Second in a three-part series. Excerpts from the book How to Pastor and Live to Tell About It: Lessons from Nehemiah, a new release by Roberta Sarver.

Available at: https://How to Pastor and Live to Tell About It: Lessons from Nehemiah: Sarver, Roberta:


If you’ve never heard of the Cane Ridge revival in Kentucky, you’ve missed an important part of American church history. The backstory below helps us understand the significance of this unusual move of God, as people prayed about problems in their difficult culture.

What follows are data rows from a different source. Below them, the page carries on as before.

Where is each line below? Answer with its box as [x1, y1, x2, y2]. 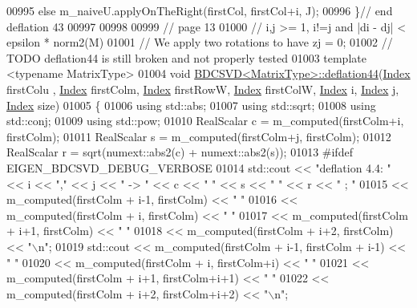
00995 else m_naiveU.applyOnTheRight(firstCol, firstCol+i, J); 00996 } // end [6, 2, 393, 18]
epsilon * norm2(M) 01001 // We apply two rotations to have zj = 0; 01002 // [6, 34, 393, 51]
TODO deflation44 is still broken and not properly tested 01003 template [6, 49, 366, 66]
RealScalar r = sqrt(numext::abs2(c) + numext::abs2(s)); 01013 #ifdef [6, 144, 353, 160]
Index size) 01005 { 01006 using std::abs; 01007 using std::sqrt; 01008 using [6, 96, 376, 113]
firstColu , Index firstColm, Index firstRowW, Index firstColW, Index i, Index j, [6, 80, 399, 97]
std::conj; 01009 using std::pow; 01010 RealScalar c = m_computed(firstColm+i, [6, 112, 404, 129]
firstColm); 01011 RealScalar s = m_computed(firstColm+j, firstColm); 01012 [6, 128, 391, 144]
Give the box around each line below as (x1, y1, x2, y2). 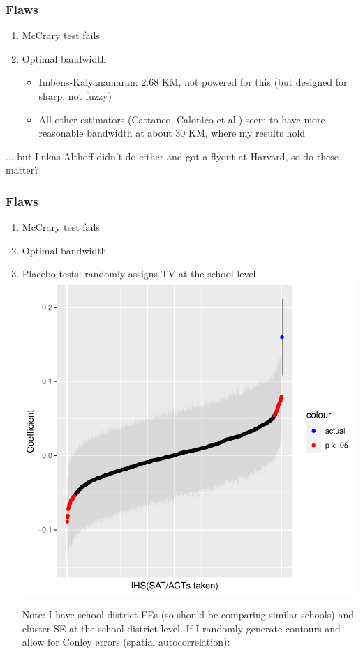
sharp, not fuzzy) (38, 89, 112, 102)
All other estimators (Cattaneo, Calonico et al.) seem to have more (38, 112, 325, 126)
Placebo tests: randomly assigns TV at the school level (22, 266, 256, 281)
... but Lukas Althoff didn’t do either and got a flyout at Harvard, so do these (6, 149, 339, 163)
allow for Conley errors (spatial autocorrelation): (22, 634, 230, 649)
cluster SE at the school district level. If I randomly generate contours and (22, 621, 341, 635)
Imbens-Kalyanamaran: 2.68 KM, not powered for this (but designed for (38, 75, 348, 89)
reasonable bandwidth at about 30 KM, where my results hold (38, 126, 306, 140)
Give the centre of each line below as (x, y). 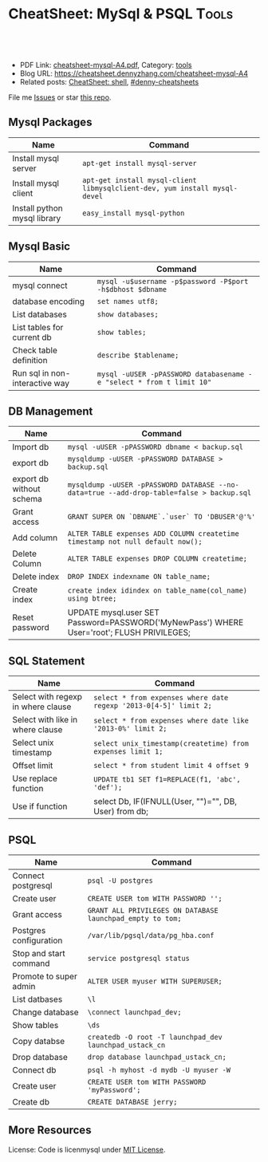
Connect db (34, 1070)
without (26, 489)
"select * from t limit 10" (158, 382)
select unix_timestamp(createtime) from (171, 744)
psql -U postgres (120, 881)
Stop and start (39, 953)
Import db (31, 447)
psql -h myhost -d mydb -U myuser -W (159, 1070)
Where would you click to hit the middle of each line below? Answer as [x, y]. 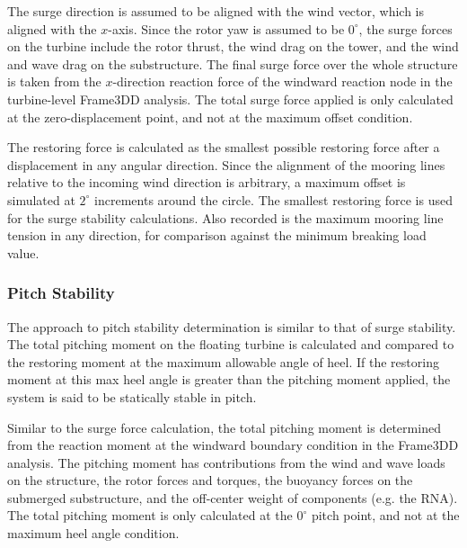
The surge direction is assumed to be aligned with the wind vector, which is [216, 11]
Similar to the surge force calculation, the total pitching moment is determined [224, 427]
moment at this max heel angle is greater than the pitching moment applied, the [229, 379]
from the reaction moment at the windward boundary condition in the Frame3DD [233, 445]
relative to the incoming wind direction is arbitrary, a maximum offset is [207, 182]
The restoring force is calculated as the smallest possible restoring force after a [224, 147]
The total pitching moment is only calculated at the [150, 515]
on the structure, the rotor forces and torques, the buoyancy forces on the [210, 480]
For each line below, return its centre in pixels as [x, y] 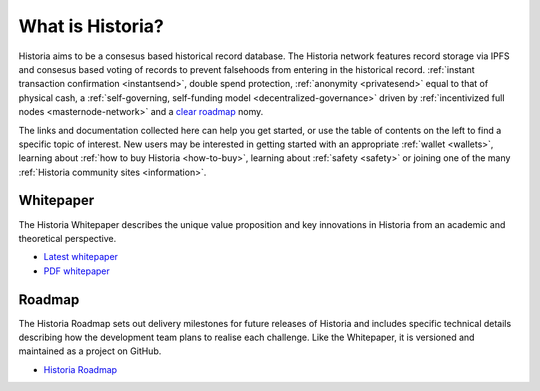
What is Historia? [91, 26]
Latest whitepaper [81, 257]
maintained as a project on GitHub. [90, 351]
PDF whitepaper [76, 271]
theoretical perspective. [67, 238]
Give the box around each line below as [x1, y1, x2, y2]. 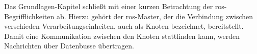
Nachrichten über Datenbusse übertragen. [4, 40, 134, 51]
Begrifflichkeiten [4, 11, 55, 21]
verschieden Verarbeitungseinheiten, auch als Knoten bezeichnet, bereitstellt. [4, 21, 244, 31]
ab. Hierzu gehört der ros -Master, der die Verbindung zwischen [56, 11, 253, 21]
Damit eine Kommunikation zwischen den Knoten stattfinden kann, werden [4, 30, 240, 41]
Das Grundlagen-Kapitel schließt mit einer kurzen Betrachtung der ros [4, 1, 224, 11]
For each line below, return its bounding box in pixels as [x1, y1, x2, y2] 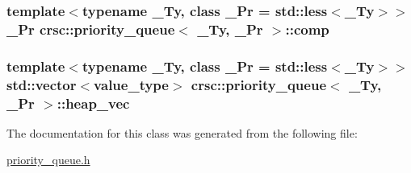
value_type [94, 74, 169, 94]
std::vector [6, 74, 77, 94]
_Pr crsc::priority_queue [6, 19, 175, 39]
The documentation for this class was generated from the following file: [6, 124, 358, 141]
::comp [285, 19, 329, 39]
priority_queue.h [6, 151, 90, 168]
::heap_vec [57, 93, 130, 113]
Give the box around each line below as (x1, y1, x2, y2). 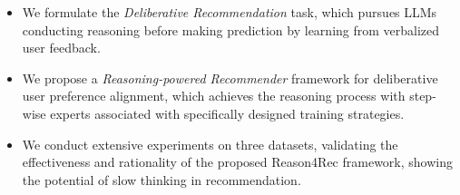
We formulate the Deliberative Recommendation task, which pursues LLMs (22, 3, 437, 21)
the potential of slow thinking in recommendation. (22, 170, 301, 189)
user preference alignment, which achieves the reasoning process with (22, 86, 406, 105)
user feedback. (22, 38, 101, 57)
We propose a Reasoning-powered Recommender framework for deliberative (22, 68, 438, 87)
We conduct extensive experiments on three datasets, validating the (22, 134, 398, 153)
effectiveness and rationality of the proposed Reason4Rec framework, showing (22, 152, 453, 171)
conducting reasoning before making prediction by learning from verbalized (22, 20, 440, 39)
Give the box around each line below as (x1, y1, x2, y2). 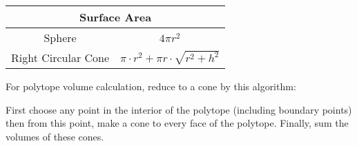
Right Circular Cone (11, 50, 110, 65)
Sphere (44, 30, 77, 45)
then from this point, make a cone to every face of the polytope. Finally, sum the (6, 116, 349, 130)
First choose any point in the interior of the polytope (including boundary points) (6, 102, 352, 116)
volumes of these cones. (6, 129, 104, 143)
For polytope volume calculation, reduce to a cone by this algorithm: (6, 79, 296, 93)
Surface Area (79, 9, 152, 25)
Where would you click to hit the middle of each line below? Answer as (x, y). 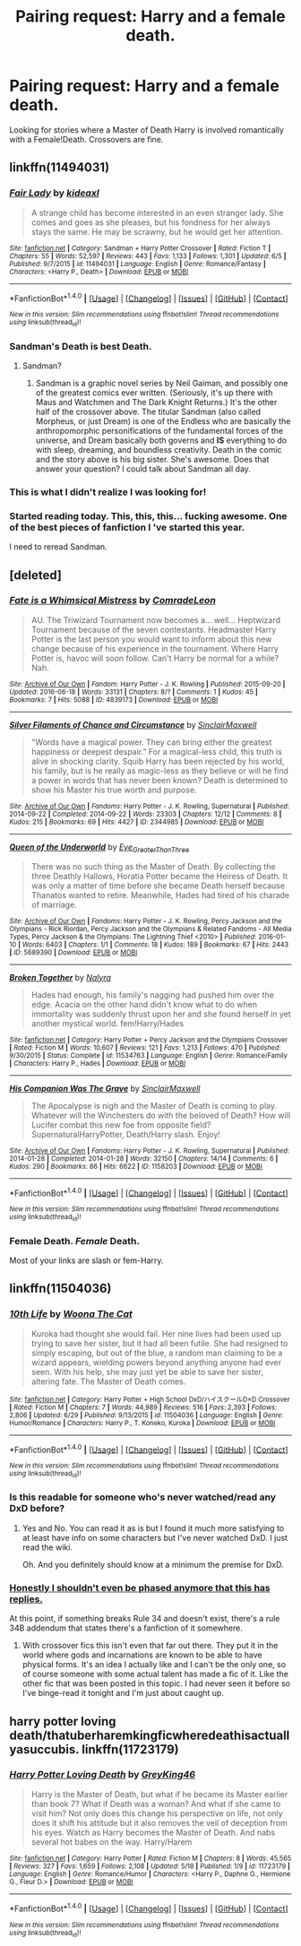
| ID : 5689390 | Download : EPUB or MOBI (73, 952)
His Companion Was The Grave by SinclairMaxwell (105, 1088)
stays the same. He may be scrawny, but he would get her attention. (157, 231)
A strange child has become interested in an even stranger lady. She (157, 212)
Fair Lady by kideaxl (55, 193)
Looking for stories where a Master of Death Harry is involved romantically (147, 130)
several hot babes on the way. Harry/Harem (112, 1842)
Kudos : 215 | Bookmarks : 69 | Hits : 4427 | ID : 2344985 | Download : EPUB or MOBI (137, 822)
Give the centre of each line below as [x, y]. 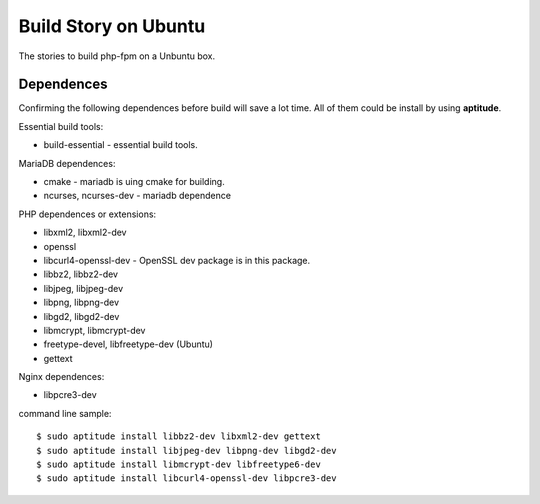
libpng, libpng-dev [81, 302]
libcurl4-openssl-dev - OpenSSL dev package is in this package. [177, 260]
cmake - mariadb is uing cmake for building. [134, 182]
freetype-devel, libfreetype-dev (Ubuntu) [128, 344]
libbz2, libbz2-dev [81, 274]
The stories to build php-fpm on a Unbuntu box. [117, 56]
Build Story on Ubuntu [112, 26]
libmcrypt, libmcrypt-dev [94, 330]

A wave of settlers arrived in Kentucky in the late 1700s and early 1800s. Most were eager to acquire land. Unfortunately, others were eager to acquire lawless living. The western part of the state became a haven for outlaws and criminals. Murderers, horse thieves, and those dealing counterfeit money took over the area, with no one to enforce the laws.

The few Christians living in Kentucky at that time became alarmed at the low moral conditions in Logan County. Circuit-riding preacher James McGready challenged three tiny churches to fast and pray each Saturday night and Sunday morning as well as the third Saturday each month, asking God to send conviction of sin and genuine revival.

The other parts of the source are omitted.